What do they care about? What are their hopes?
What are their desires? What are their pain points? Do you remember any of those early emails? People telling me the product was broken, sending in questions about how to use it, or sharing feature requests and feedback. I basically became the interface between the world and the company. I was the sponge who absorbed all the water from the world, then squeezed it into the company at the right points. I had insight into everything that our company was doing —the product roadmap, our resourcing — and I knew what the user issues were.
I would recognize patterns and communicate those to the product teams. How did you go about sharing insights from users with the SoundCloud product team? They want to solve problems. Is the SoundCloud community team still close to the product team?
Now we have community specialists who are extended members of product teams. They attend stand-ups and funnel key feedback issues. The primary goal of that community point person is not to come in and have a super well-defined idea, but to share the community perspective.

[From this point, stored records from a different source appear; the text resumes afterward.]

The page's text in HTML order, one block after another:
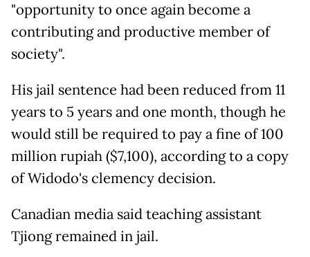
"opportunity to once again become a
contributing and productive member of
society".
His jail sentence had been reduced from 11
years to 5 years and one month, though he
would still be required to pay a fine of 100
million rupiah ($7,100), according to a copy
of Widodo's clemency decision.
Canadian media said teaching assistant
Tjiong remained in jail.
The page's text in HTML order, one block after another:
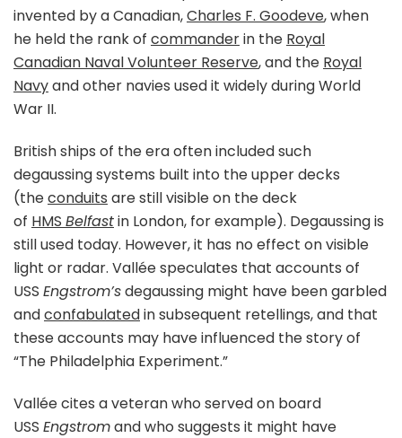
invented by a Canadian,Charles F. Goodeve, when
he held the rank of commanderin the Royal
Canadian Naval Volunteer Reserve, and the Royal
Navyand other navies used it widely during World
War II.
British ships of the era often included such
degaussing systems built into the upper decks
(theconduits are still visible on the deck
of HMS Belfastin London, for example). Degaussing is
still used today. However, it has no effect on visible
light or radar. Vallée speculates that accounts of
USS Engstrom’sdegaussing might have been garbled
andconfabulatedin subsequent retellings, and that
these accounts may have influenced the story of
“The Philadelphia Experiment.”
Vallée cites a veteran who served on board
USS Engstromand who suggests it might have
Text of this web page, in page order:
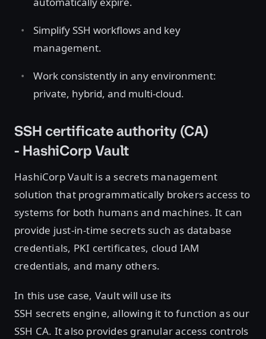
Simplify SSH workflows and key
management.
Work consistently in any environment:
private, hybrid, and multi-cloud.
SSH certificate authority (CA)
- HashiCorp Vault
HashiCorp Vault is a secrets management
solution that programmatically brokers access to
systems for both humans and machines. It can
provide just-in-time secrets such as database
credentials, PKI certificates, cloud IAM
credentials, and many others.
In this use case, Vault will use its
SSH secrets engine, allowing it to function as our
SSH CA. It also provides granular access controls
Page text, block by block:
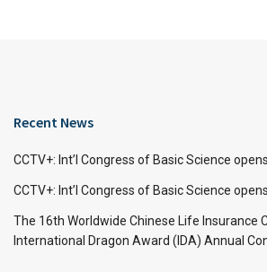
Recent News
CCTV+: Int’l Congress of Basic Science
CCTV+: Int’l Congress of Basic Science
The 16th Worldwide Chinese Life Insurance
International Dragon Award (IDA) Annual
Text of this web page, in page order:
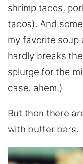
shrimp tacos,
tacos). And
my favorite soup
hardly breaks
splurge for the
case. ahem.)
But then there
with butter bars.
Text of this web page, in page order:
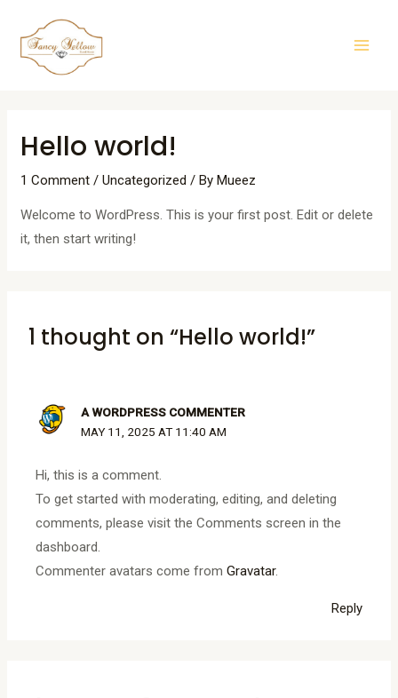
content
Hello world!
1 Comment /Uncategorized / ByMueez
Welcome to WordPress. This is your first post. Edit or delete
it, then start writing!
1 thought on “Hello world!”
A WORDPRESS COMMENTER
MAY 11, 2025 AT 11:40 AM
Hi, this is a comment.
To get started with moderating, editing, and deleting
comments, please visit the Comments screen in the
dashboard.
Commenter avatars come fromGravatar.
Reply
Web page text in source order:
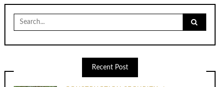
for:
Recent Post
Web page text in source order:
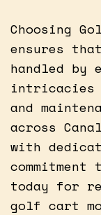
Choosing
ensures
handled by
intricacies
and
across
with
today for
golf cart
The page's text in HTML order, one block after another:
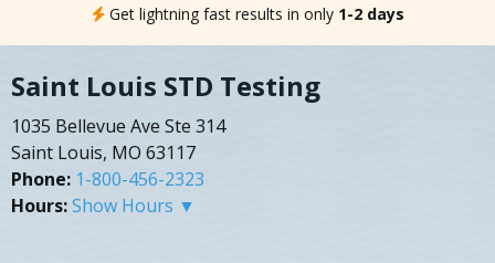
Get lightning fast results in only 1-2 days
Saint Louis STD Testing
1035 Bellevue Ave Ste 314
Saint Louis, MO 63117
Phone: 1-800-456-2323
Hours:Show Hours ▼
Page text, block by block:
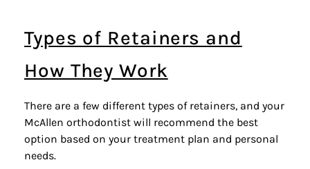
Types of Retainers and
How They Work
There are a few different types of retainers, and your
McAllen orthodontist will recommend the best
option based on your treatment plan and personal
needs.
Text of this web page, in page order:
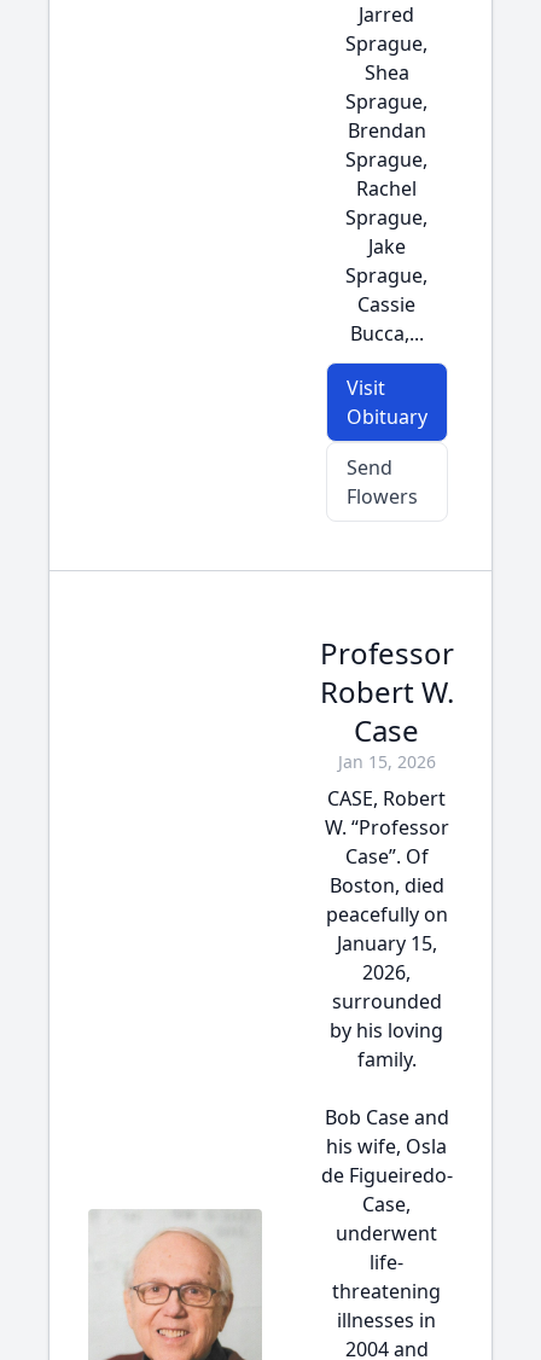
Jarred
Sprague,
Shea
Sprague,
Brendan
Sprague,
Rachel
Sprague,
Jake
Sprague,
Cassie
Bucca,...
Visit
Obituary
Send
Flowers
Professor
Robert W.
Case
Jan 15, 2026
CASE, Robert
W. “Professor
Case”. Of
Boston, died
peacefully on
January 15,
2026,
surrounded
by his loving
family.
Bob Case and
his wife, Osla
de Figueiredo-
Case,
underwent
life-
threatening
illnesses in
2004 and
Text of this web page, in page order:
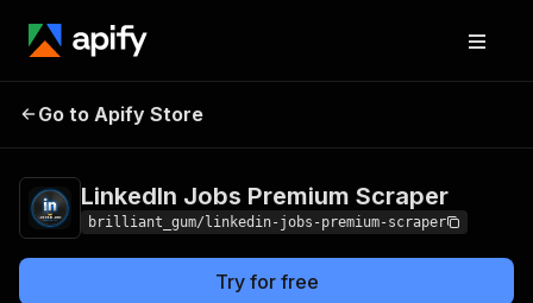
LinkedIn Jobs
Go to Apify Store
LinkedIn Jobs Premium Scraper
brilliant_gum/linkedin-jobs-premium-scraper
Try for free
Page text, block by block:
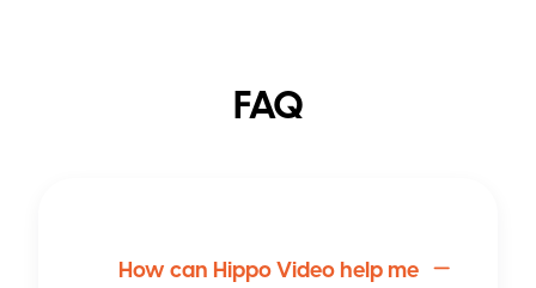
FAQ
How can Hippo Video help me
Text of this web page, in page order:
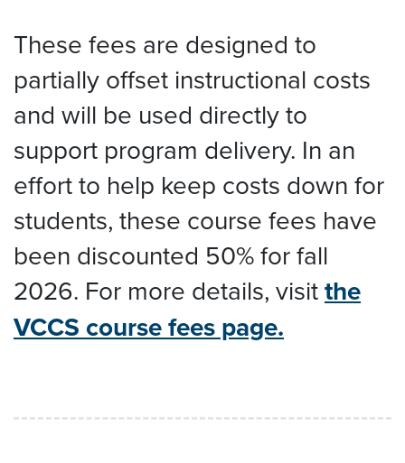
These fees are designed to
partially offset instructional costs
and will be used directly to
support program delivery. In an
effort to help keep costs down for
students, these course fees have
been discounted 50% for fall
2026. For more details, visitthe
VCCS course fees page.
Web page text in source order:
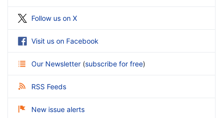
Follow us on X
Visit us on Facebook
Our Newsletter (subscribe for free)
RSS Feeds
New issue alerts
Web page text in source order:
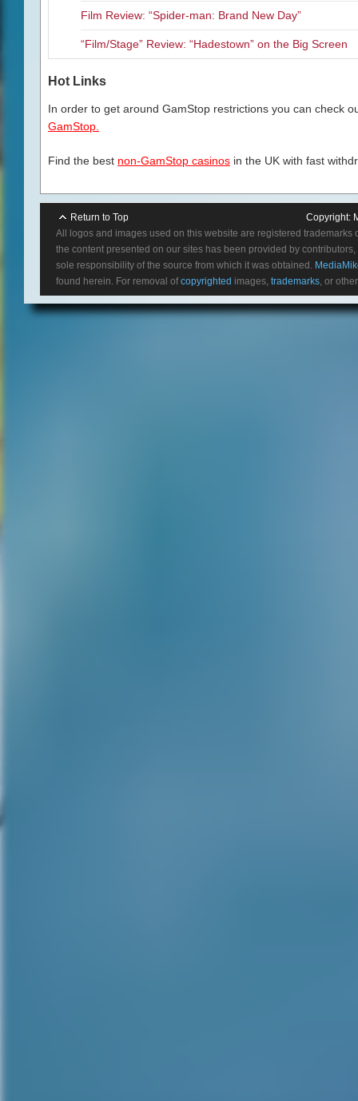
Film Review: “Spider-man: Brand New Day”
“Film/Stage” Review: “Hadestown” on the Big Screen
Hot Links
In order to get around GamStop restrictions you can check
GamStop.
Find the best non-GamStop casinos in the UK with fast
Return to Top Copyright:
All logos and images used on this website are registered
the content presented on our sites has been provided by
sole responsibility of the source from which it was obtained.
found herein. For removal ofcopyrighted images, trademarks , or
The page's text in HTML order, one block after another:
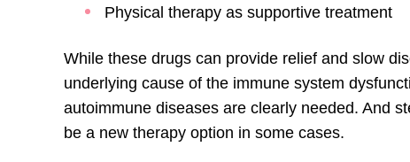
Physical therapy as supportive treatment
While these drugs can provide relief and slow
underlying cause of the immune system
autoimmune diseases are clearly needed. And
be a new therapy option in some cases.
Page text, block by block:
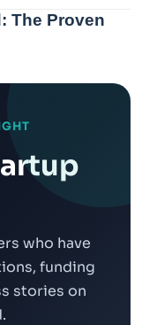
The Proven
who have
funding
stories on

The loud minority will always be loudest. That synthesis is important. Eventually I realized those were an expression of emotion in the moment. How often are people prepared because of a burst of emotion to delete years of building up relationships on SoundCloud and enjoying the product? A lot of my work early was about listening, understanding, seeing what people care about.
Then another element of it was around creating some sort of engagement. Where do we put them? This seems like a simple question, but why did you write stories about SoundCloud users? At the end of the day, creativity comes from a person.